Enhancing Self Leadership

An important central aim of IFS therapy is to enhance our self leadership. This means that we are attempting to relate openly to our inner life of thoughts, feelings, impulses, etc., with the aim of learning not to be hijacked by them. Instead we wish to open up to them, facing them with curiosity so as to learn how to befriend these “rogue” parts. We are interested in these aspects of our inner lives as if we were a diplomat in a foreign country we don’t know very well. 

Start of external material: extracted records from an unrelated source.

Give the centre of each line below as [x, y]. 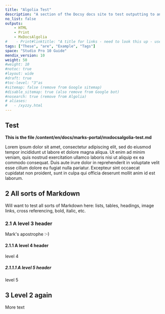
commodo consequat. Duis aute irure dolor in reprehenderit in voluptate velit [82, 162]
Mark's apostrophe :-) [27, 234]
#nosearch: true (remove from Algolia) [46, 96]
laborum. [14, 178]
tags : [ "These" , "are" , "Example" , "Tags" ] [50, 46]
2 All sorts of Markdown [42, 194]
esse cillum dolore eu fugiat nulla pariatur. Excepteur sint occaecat [72, 168]
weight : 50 [16, 60]

Commonly, when people seek therapy, there is an element of frustration and impatience. Some behaviours or emotional patterns have seemed to be getting in the way of leading life well so it’s understandable that there are some voices or parts inside that have strong opinions about it and really wish for change, the sooner the better! In IFS therapy, we listen to this request for change as one perspective, and we are always open to more perspectives. We make the assumption that there are no bad parts. In IFS therapy we don’t take sides and define some parts of the personality as good and some as bad. Instead we are respectful of the positive intentions and balancing acts involved in the different energies that often pull us in different directions. When we look deeply into the psyche we can usually find some different energies that play out with one another like a tug-of-war. This discovery is a gift because when we can attend to the various different parts that have a stake in the therapy goals, we have much more influence and capacity to befriend any resistant, unwilling parts with hesitations about our official goals. This approach enables us to grow in our clarity and wisdom and notice whatever had been missing before in order to move with more harmony through our lives.

Key terms in IFS therapy

One key essential component in IFS therapy is the idea of self energy. There are some qualities of self energy which are often repeated in the literature, and they include:

curiosity, compassion, calmness, confidence, courage, connectedness, clarity, creativity, perseverance, patience, presence, perspective, playfulness, attunement, appreciation, acceptance, acknowledgement, tenderness, warmth, kindness, open-mindedness and open-heartedness.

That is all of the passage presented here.